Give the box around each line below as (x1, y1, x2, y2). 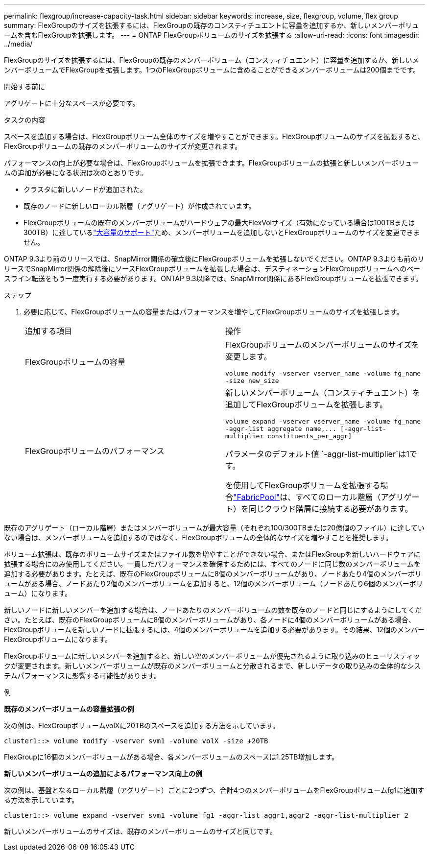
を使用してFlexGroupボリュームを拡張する (225, 480, 381, 490)
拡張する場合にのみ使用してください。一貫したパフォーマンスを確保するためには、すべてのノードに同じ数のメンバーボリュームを (4, 560, 421, 568)
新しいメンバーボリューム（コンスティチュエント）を (225, 388, 421, 398)
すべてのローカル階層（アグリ (295, 492, 404, 502)
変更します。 (225, 352, 272, 361)
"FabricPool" (233, 492, 280, 502)
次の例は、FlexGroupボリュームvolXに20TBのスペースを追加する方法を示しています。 (4, 721, 280, 730)
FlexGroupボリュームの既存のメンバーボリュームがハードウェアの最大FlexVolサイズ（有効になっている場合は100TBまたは (24, 218, 415, 227)
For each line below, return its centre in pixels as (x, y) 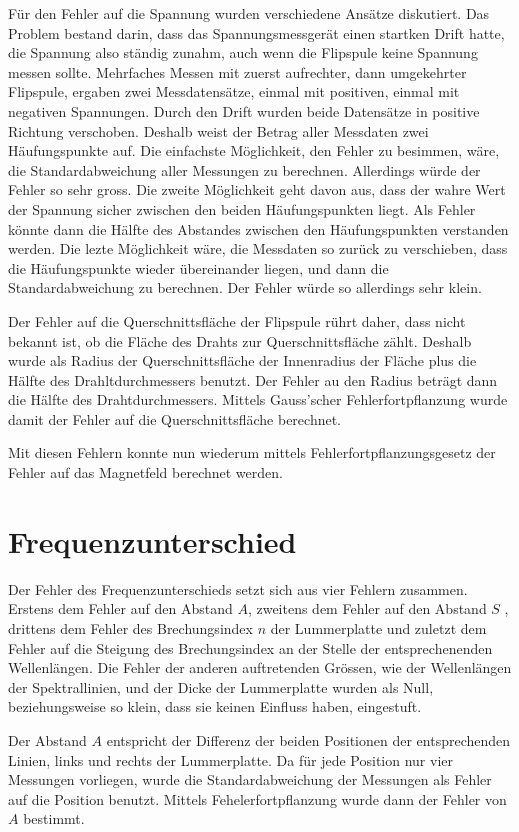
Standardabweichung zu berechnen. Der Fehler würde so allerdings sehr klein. (245, 287)
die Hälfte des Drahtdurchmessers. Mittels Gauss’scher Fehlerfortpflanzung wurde (258, 399)
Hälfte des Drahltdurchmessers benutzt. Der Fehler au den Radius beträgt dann (253, 379)
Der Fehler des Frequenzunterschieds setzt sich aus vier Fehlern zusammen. (238, 588)
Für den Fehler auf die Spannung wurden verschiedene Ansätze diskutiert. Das (249, 13)
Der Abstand (47, 739)
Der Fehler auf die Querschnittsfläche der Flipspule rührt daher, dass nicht (237, 320)
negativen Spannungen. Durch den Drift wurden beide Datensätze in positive (244, 110)
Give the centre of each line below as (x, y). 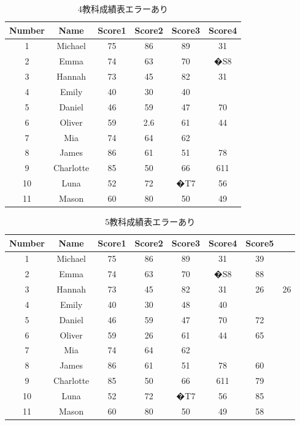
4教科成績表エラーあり (123, 9)
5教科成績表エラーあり (150, 221)
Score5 (260, 243)
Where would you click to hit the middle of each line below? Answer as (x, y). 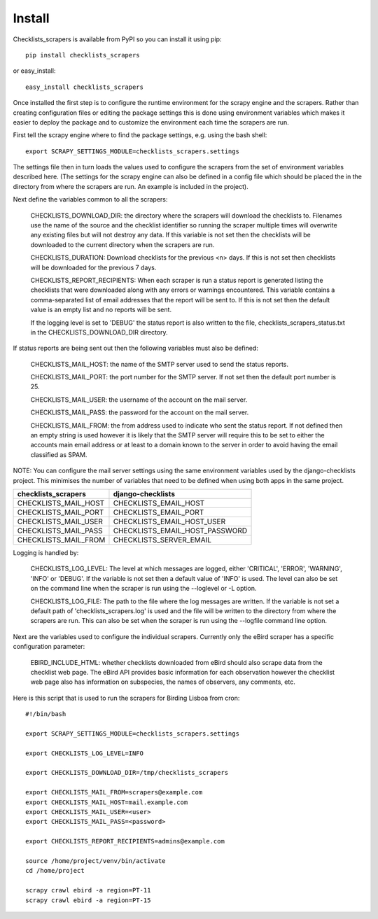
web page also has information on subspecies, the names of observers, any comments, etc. (163, 682)
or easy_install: (34, 71)
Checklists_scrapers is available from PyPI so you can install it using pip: (117, 39)
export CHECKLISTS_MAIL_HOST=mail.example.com (107, 802)
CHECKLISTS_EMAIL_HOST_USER (169, 521)
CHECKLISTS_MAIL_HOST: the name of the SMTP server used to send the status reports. (160, 364)
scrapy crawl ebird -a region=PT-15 (88, 900)
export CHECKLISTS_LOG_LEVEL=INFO (84, 753)
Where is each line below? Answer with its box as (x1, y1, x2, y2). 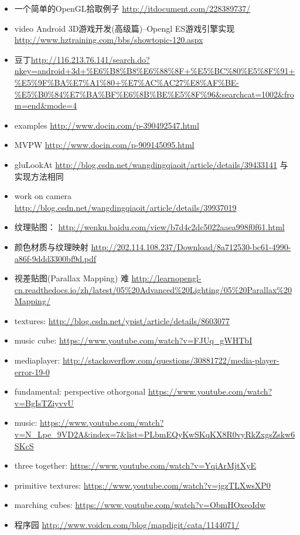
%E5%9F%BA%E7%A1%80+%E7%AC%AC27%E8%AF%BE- (14, 76, 240, 88)
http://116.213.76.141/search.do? (30, 53, 150, 65)
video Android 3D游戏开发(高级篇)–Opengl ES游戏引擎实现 (14, 22, 235, 34)
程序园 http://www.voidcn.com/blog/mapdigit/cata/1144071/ (14, 519, 240, 530)
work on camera (14, 190, 72, 202)
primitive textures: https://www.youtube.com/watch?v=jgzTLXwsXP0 (14, 479, 271, 491)
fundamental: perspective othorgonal (14, 385, 146, 398)
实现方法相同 (14, 170, 64, 182)
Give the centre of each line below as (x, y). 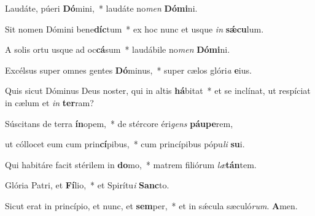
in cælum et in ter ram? (49, 102)
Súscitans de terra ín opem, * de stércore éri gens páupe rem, (119, 123)
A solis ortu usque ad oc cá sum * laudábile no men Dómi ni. (118, 49)
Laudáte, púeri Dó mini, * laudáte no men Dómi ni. (101, 8)
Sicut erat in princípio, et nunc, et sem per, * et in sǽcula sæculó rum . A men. (151, 205)
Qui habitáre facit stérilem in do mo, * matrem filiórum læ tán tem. (131, 164)
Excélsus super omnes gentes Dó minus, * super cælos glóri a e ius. (128, 70)
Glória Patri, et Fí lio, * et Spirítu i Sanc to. (87, 185)
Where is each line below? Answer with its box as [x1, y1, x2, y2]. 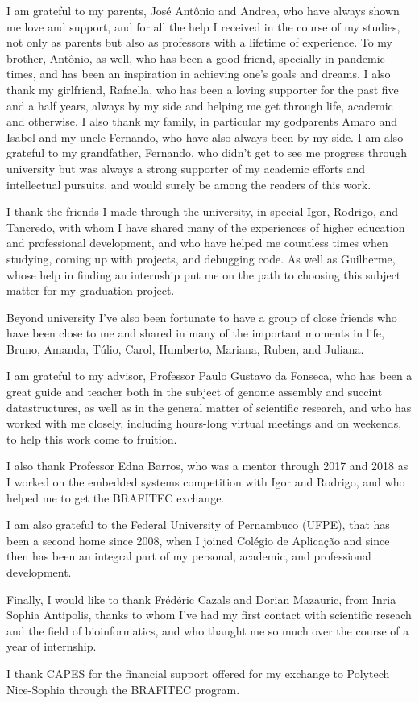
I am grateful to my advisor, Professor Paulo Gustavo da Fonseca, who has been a [6, 367, 413, 384]
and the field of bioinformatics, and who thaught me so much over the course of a [6, 622, 409, 639]
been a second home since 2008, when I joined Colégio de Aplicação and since [6, 531, 390, 548]
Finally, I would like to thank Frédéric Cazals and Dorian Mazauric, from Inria [6, 590, 396, 607]
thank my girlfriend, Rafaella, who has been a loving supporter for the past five [6, 81, 399, 97]
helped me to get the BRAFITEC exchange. [6, 489, 225, 506]
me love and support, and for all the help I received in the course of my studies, [6, 18, 400, 35]
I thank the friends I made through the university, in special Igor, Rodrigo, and [6, 203, 399, 220]
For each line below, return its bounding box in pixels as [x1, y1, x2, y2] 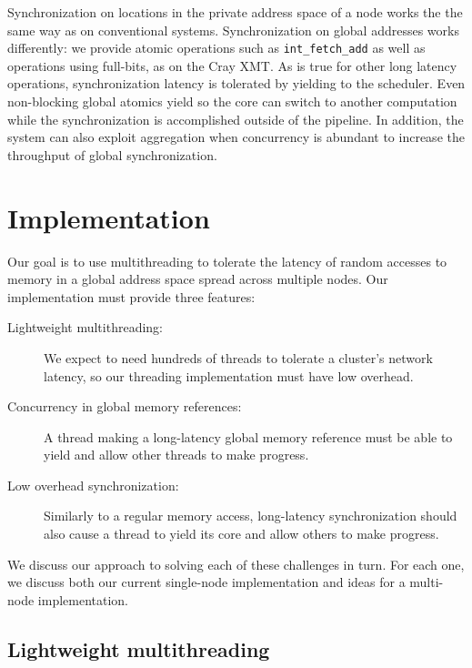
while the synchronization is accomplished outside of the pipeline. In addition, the [7, 109, 464, 128]
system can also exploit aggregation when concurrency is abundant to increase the [7, 127, 465, 147]
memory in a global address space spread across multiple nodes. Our [7, 269, 388, 288]
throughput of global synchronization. [7, 145, 217, 164]
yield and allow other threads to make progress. [44, 445, 309, 464]
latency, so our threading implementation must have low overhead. [44, 366, 414, 385]
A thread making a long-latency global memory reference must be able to [44, 427, 453, 446]
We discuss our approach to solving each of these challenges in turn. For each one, [7, 554, 465, 573]
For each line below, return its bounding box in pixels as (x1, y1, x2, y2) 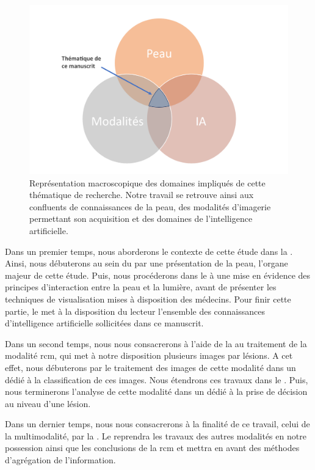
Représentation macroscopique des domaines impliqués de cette (29, 176, 266, 189)
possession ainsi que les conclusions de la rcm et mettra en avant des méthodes (5, 441, 300, 454)
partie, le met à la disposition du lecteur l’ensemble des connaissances (5, 304, 266, 317)
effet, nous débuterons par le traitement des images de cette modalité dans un (5, 361, 296, 373)
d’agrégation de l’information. (5, 453, 116, 466)
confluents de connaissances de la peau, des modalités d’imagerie (29, 200, 271, 213)
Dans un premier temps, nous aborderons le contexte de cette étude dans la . (5, 244, 293, 257)
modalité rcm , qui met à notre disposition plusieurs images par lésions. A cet (5, 349, 293, 362)
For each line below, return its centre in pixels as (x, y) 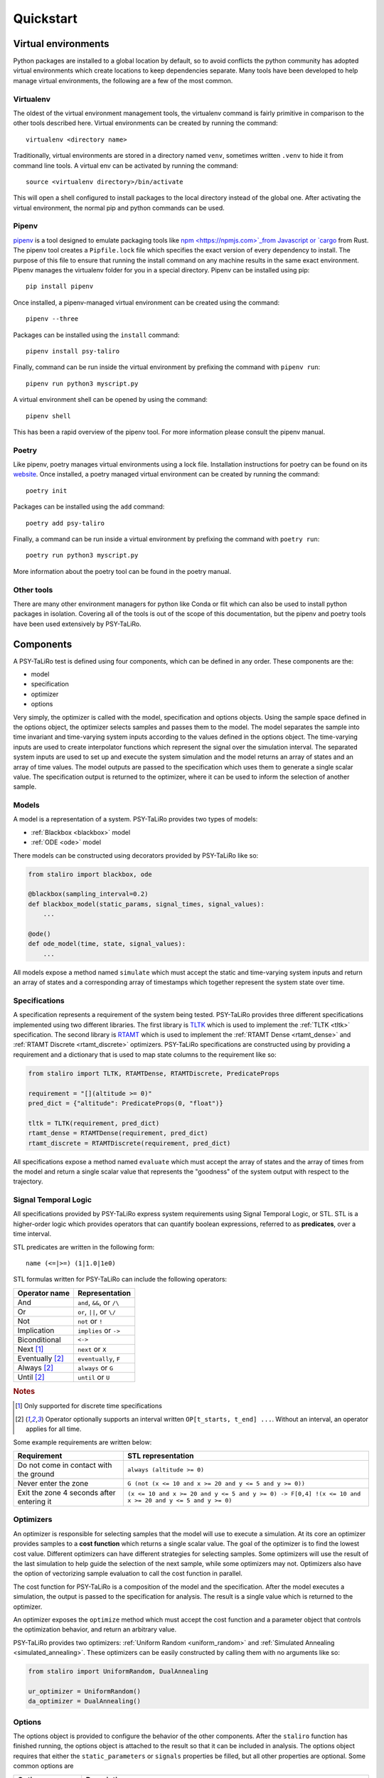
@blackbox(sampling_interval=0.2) (88, 894)
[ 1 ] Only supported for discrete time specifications (89, 1406)
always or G (95, 1368)
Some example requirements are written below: (82, 1442)
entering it (34, 1502)
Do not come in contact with (65, 1465)
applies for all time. (54, 1429)
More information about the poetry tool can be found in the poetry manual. (122, 571)
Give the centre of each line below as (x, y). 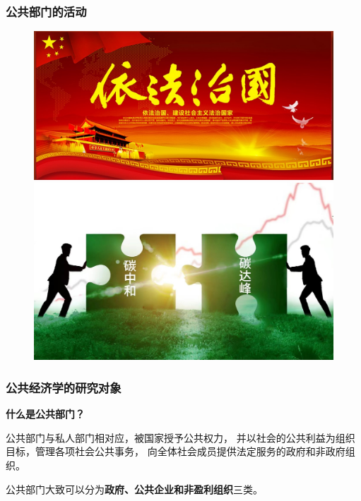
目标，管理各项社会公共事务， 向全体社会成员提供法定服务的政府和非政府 (176, 451)
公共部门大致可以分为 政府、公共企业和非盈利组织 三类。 (134, 489)
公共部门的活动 (46, 11)
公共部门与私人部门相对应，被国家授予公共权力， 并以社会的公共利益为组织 (180, 437)
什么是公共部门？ (45, 414)
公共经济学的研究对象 (64, 387)
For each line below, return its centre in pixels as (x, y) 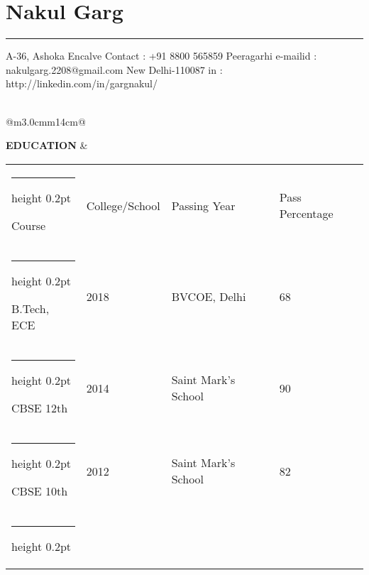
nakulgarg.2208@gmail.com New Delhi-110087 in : (114, 69)
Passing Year (203, 205)
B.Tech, (31, 308)
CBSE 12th (40, 407)
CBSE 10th (40, 491)
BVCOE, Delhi (209, 297)
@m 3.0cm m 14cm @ (46, 121)
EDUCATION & (47, 145)
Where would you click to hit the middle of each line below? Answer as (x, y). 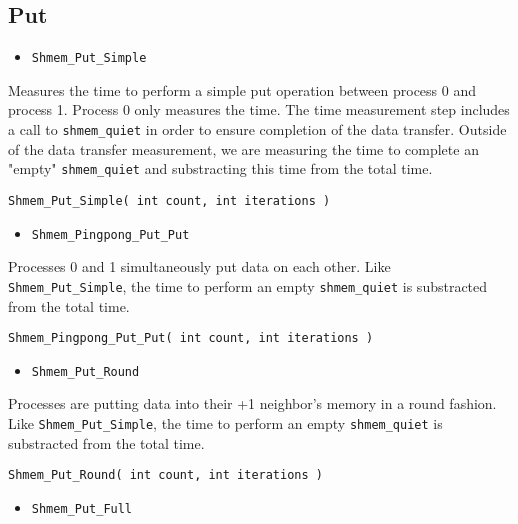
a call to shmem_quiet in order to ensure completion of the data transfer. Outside (257, 129)
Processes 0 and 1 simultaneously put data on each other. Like (199, 266)
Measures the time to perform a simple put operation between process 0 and (242, 89)
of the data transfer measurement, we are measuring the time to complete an (243, 148)
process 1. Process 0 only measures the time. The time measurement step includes (259, 109)
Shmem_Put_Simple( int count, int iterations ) (169, 200)
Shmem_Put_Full (82, 508)
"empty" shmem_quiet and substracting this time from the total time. (220, 168)
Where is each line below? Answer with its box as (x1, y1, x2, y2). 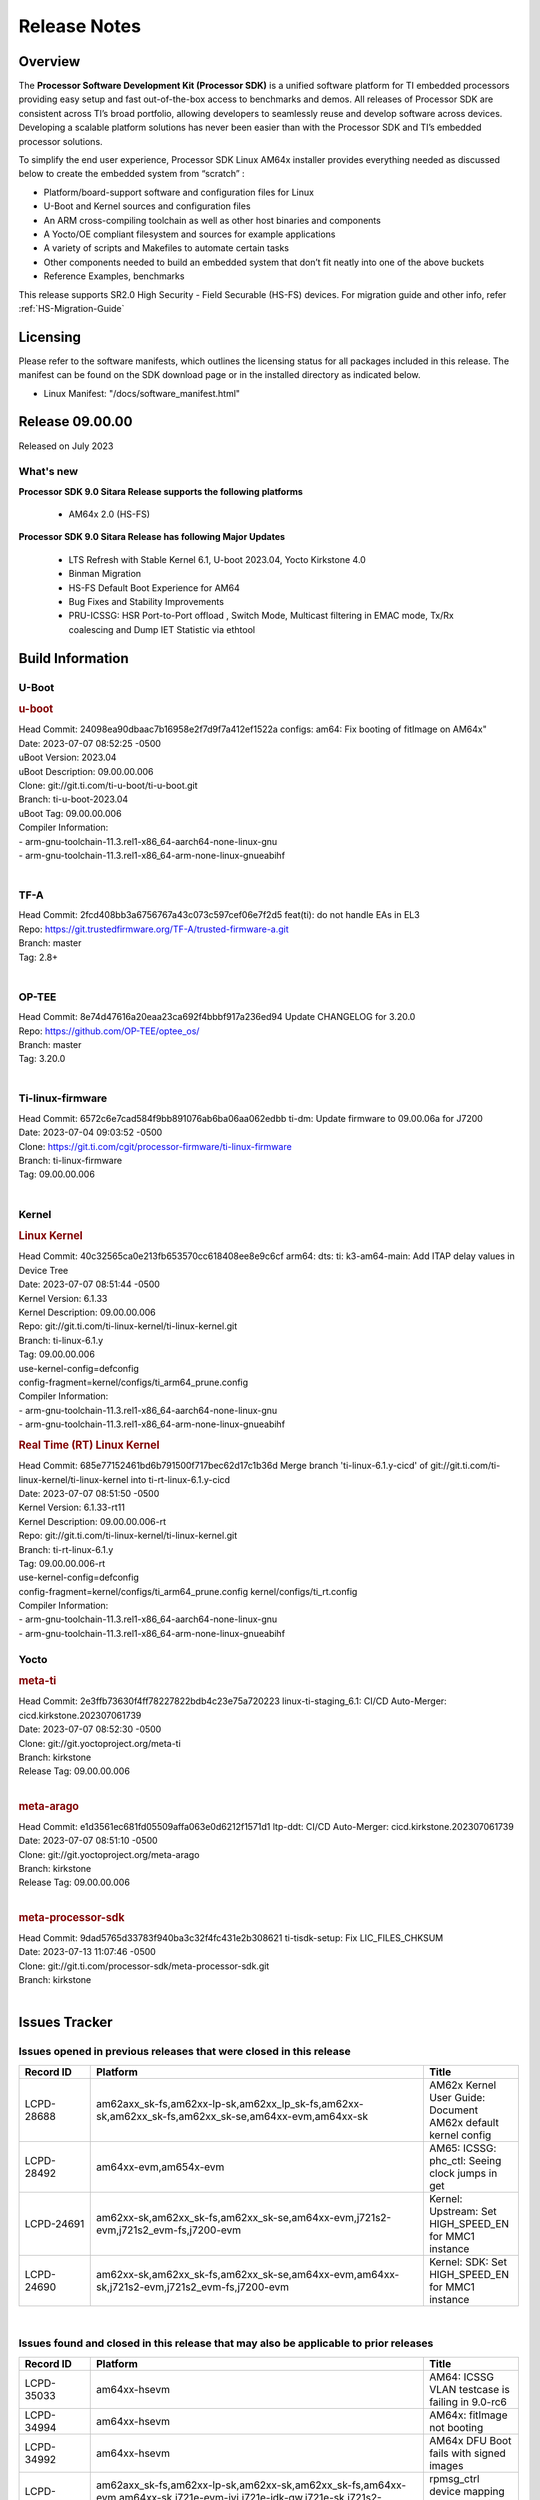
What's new (18, 465, 79, 479)
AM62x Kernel (428, 2078, 497, 2092)
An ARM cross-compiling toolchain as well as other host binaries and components (43, 214, 382, 226)
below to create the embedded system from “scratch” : (18, 168, 245, 180)
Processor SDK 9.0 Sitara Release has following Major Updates (18, 531, 285, 543)
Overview (18, 53, 81, 70)
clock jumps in (428, 2166, 498, 2180)
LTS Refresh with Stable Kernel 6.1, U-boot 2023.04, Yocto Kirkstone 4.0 (68, 553, 367, 565)
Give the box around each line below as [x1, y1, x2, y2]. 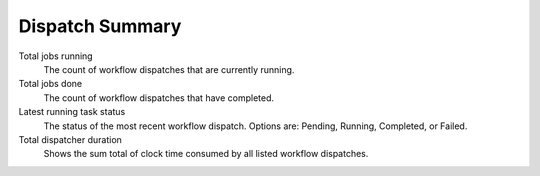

◆ ◆ ◆ ◆

#### [Try it]
Quote the listing above, but only from the line that shows "Finally, I would" through the line that shows "helped me to".

#### [Response]
Finally, I would like to thank Frédéric Cazals and Dorian Mazauric, from Inria [6, 590, 396, 607]
thank my girlfriend, Rafaella, who has been a loving supporter for the past five [6, 81, 399, 97]
helped me to get the BRAFITEC exchange. [6, 489, 225, 506]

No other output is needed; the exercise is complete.